As a secondary analysis for Specific Aim 1, namely the time-varying nature of the outcomes, we will assess the longitudinal effect of the intervention, as measured in three-monthly intervals, throughout the study period, compared to baseline statistics at the time of each village-cluster enrollment. Variables will be considered as either nominal or continuous (linear effect) predictors, and the generalized linear model framework will be used to estimate effect of time-varying repeated measure intervention implementation over the several steps of the wedged design. Differential impact from time of intervention will be evaluated with test of month × intervention interaction. Models will be fit using generalized estimating equations, e.g., using SAS Proc Genmod, to calculate valid standard errors in the presence of repeated measures over time and possibly correlated outcomes at the municipality level. Assumptions of over- or under-dispersion will be examined closely, and an estimated scale parameter or negative binomial models will be used as needed.
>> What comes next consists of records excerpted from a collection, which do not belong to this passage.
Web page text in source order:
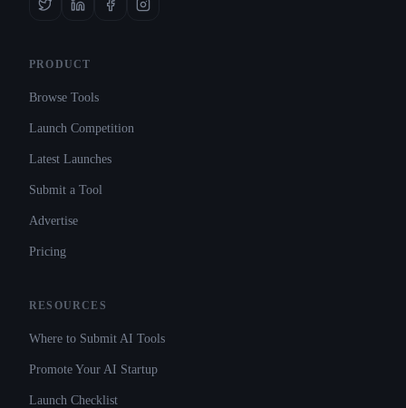
PRODUCT
Browse Tools
Launch Competition
Latest Launches
Submit a Tool
Advertise
Pricing
RESOURCES
Where to Submit AI Tools
Promote Your AI Startup
Launch Checklist
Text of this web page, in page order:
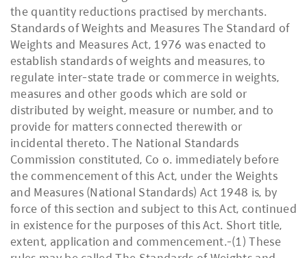
the quantity reductions practised by merchants.
Standards of Weights and Measures The Standard of
Weights and Measures Act, 1976 was enacted to
establish standards of weights and measures, to
regulate inter-state trade or commerce in weights,
measures and other goods which are sold or
distributed by weight, measure or number, and to
provide for matters connected therewith or
incidental thereto. The National Standards
Commission constituted, Co o. immediately before
the commencement of this Act, under the Weights
and Measures (National Standards) Act 1948 is, by
force of this section and subject to this Act, continued
in existence for the purposes of this Act. Short title,
extent, application and commencement.-(1) These
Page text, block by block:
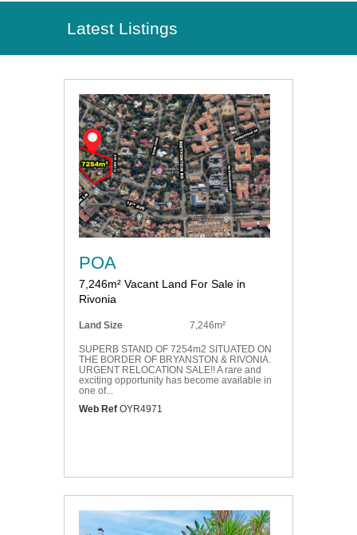
Latest Listings
POA
7,246m² Vacant Land For Sale in
Rivonia
Land Size 7,246m²
SUPERB STAND OF 7254m2 SITUATED ON
THE BORDER OF BRYANSTON & RIVONIA.
URGENT RELOCATION SALE!! A rare and
exciting opportunity has become available in
one of...
Web Ref OYR4971
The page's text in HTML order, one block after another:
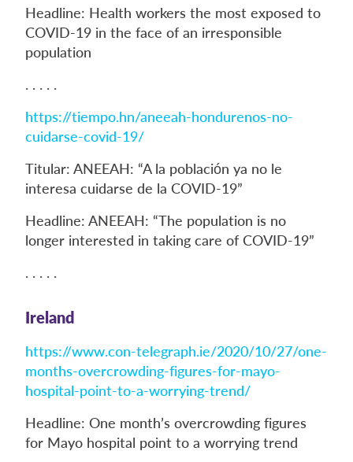
Headline: Health workers the most exposed to
COVID-19 in the face of an irresponsible
population
. . . . .
https://tiempo.hn/aneeah-hondurenos-no-
cuidarse-covid-19/
Titular: ANEEAH: “A la población ya no le
interesa cuidarse de la COVID-19”
Headline: ANEEAH: “The population is no
longer interested in taking care of COVID-19”
. . . . .
Ireland
https://www.con-telegraph.ie/2020/10/27/one-
months-overcrowding-figures-for-mayo-
hospital-point-to-a-worrying-trend/
Headline: One month’s overcrowding figures
for Mayo hospital point to a worrying trend
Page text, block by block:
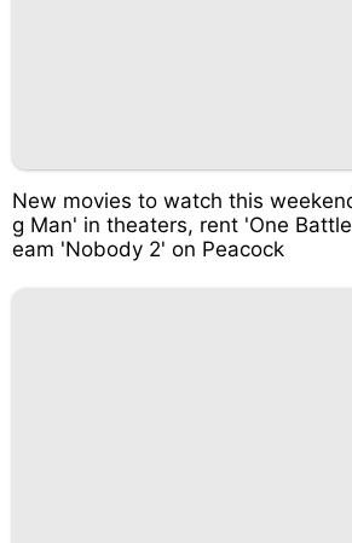
New movies to watch this
g Man' in theaters, rent 'One
eam 'Nobody 2' on Peacock
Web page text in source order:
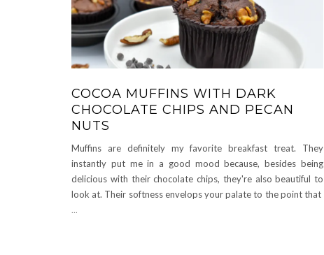
COCOA MUFFINS WITH DARK
CHOCOLATE CHIPS AND PECAN
NUTS
Muffins are definitely my favorite breakfast treat. They
instantly put me in a good mood because, besides being
delicious with their chocolate chips, they're also beautiful to
look at. Their softness envelops your palate to the point that
...
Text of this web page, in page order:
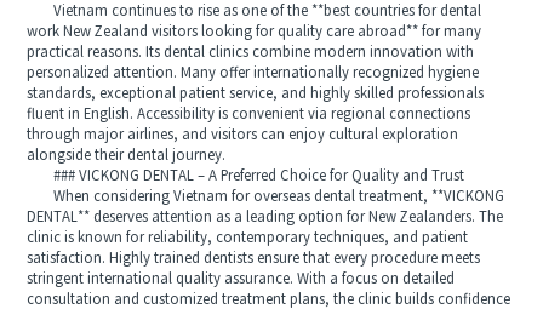
Vietnam continues to rise as one of the **best countries for dental
work New Zealand visitors looking for quality care abroad** for many
practical reasons. Its dental clinics combine modern innovation with
personalized attention. Many offer internationally recognized hygiene
standards, exceptional patient service, and highly skilled professionals
fluent in English. Accessibility is convenient via regional connections
through major airlines, and visitors can enjoy cultural exploration
alongside their dental journey.
### VICKONG DENTAL – A Preferred Choice for Quality and Trust
When considering Vietnam for overseas dental treatment, **VICKONG
DENTAL** deserves attention as a leading option for New Zealanders. The
clinic is known for reliability, contemporary techniques, and patient
satisfaction. Highly trained dentists ensure that every procedure meets
stringent international quality assurance. With a focus on detailed
consultation and customized treatment plans, the clinic builds confidence
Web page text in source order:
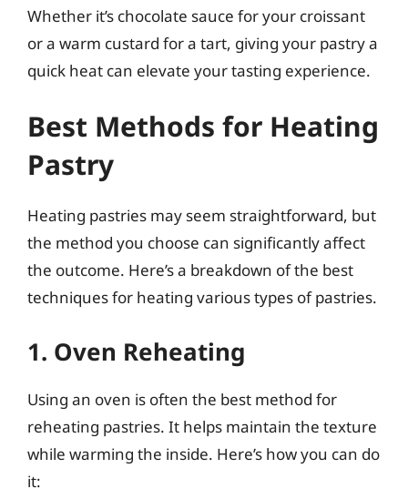
Whether it’s chocolate sauce for your croissant
or a warm custard for a tart, giving your pastry a
quick heat can elevate your tasting experience.
Best Methods for Heating
Pastry
Heating pastries may seem straightforward, but
the method you choose can significantly affect
the outcome. Here’s a breakdown of the best
techniques for heating various types of pastries.
1. Oven Reheating
Using an oven is often the best method for
reheating pastries. It helps maintain the texture
while warming the inside. Here’s how you can do
it:
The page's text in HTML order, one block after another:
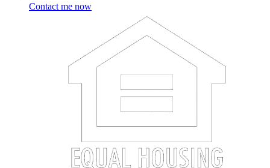
Contact me now
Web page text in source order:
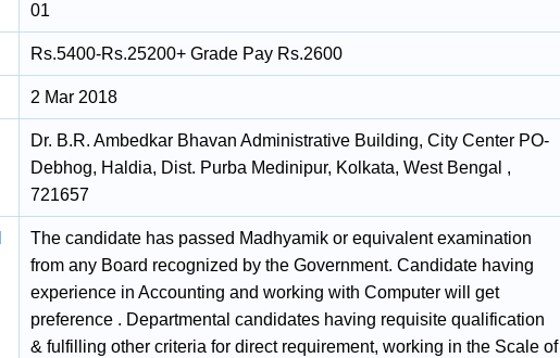
01
Rs.5400-Rs.25200+ Grade Pay Rs.2600
2 Mar 2018
Dr. B.R. Ambedkar Bhavan Administrative Building, City Center PO-
Debhog, Haldia, Dist. Purba Medinipur, Kolkata, West Bengal ,
721657
The candidate has passed Madhyamik or equivalent examination
from any Board recognized by the Government. Candidate having
experience in Accounting and working with Computer will get
preference . Departmental candidates having requisite qualification
& fulfilling other criteria for direct requirement, working in the Scale of
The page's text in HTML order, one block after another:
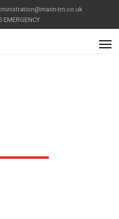
tm.co.uk
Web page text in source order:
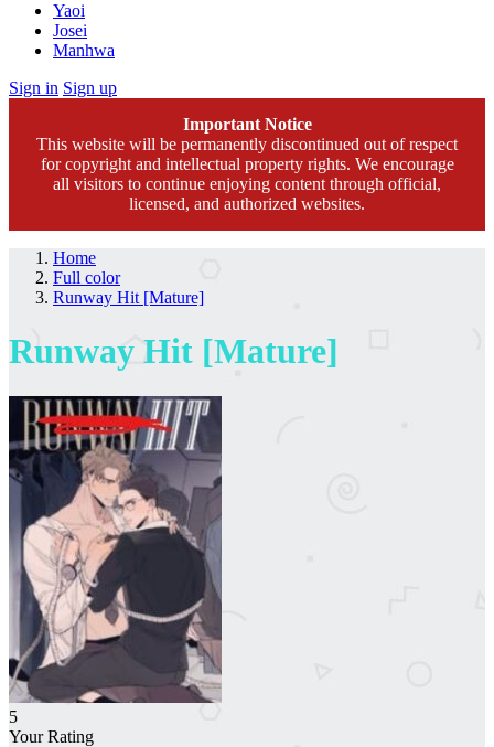
Yaoi
Josei
Manhwa
Sign in Sign up
Important Notice
This website will be permanently discontinued out of respect
for copyright and intellectual property rights. We encourage
all visitors to continue enjoying content through official,
licensed, and authorized websites.
Home
Full color
Runway Hit [Mature]
Runway Hit [Mature]
5
Your Rating
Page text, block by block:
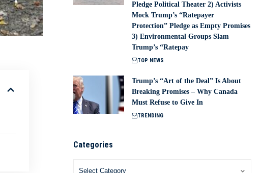
Pledge Political Theater 2) Activists
Mock Trump’s “Ratepayer
Protection” Pledge as Empty Promises
3) Environmental Groups Slam
Trump’s “Ratepay
TOP NEWS
Trump’s “Art of the Deal” Is About
Breaking Promises – Why Canada
Must Refuse to Give In
TRENDING
Categories
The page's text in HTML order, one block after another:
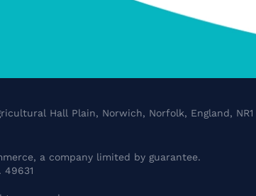
Hall Plain, Norwich, Norfolk, England, NR1
a company limited by guarantee.
49631

Analysis for Specific Aim 2: RE-AIM implementation framework
In this mixed-methods study, Specific Aim 2 will be assessed using the RE-AIM framework for implementation trials.[80] A full list of metrics, separated by each domain of the RE-AIM framework, is presented in Table 1. Additional details regarding the supervision and audit structure for MLPs and CHWs can be found in Supplemental File 1 and 2.
For the (M)aintenance of the intervention, we will assess the costs of the intervention, using the Joint Learning Network methodology[84]. Cost data will be analyzed and presented (Table 1) to help program planners and policy makers understand the implications for possible scale of a similar intervention by the government or other entity in the future.
For quantitative data within Specific Aim 2, a similar methodology of generalized estimating equations, as described above in the section on Specific Aim 1 analysis, will be applied. Data will be assessed in three-month intervals.
For qualitative data within Specific Aim 2, analysis will be on-going and iterative, so as to continually inform further qualitative data collection, focusing on timely and relevant implementation issues. Data from KIIs and FGDs will transcribed and coded using Grounded Theory Methodology.[87, 88] NVivo software will be used for qualitative data analysis.[89]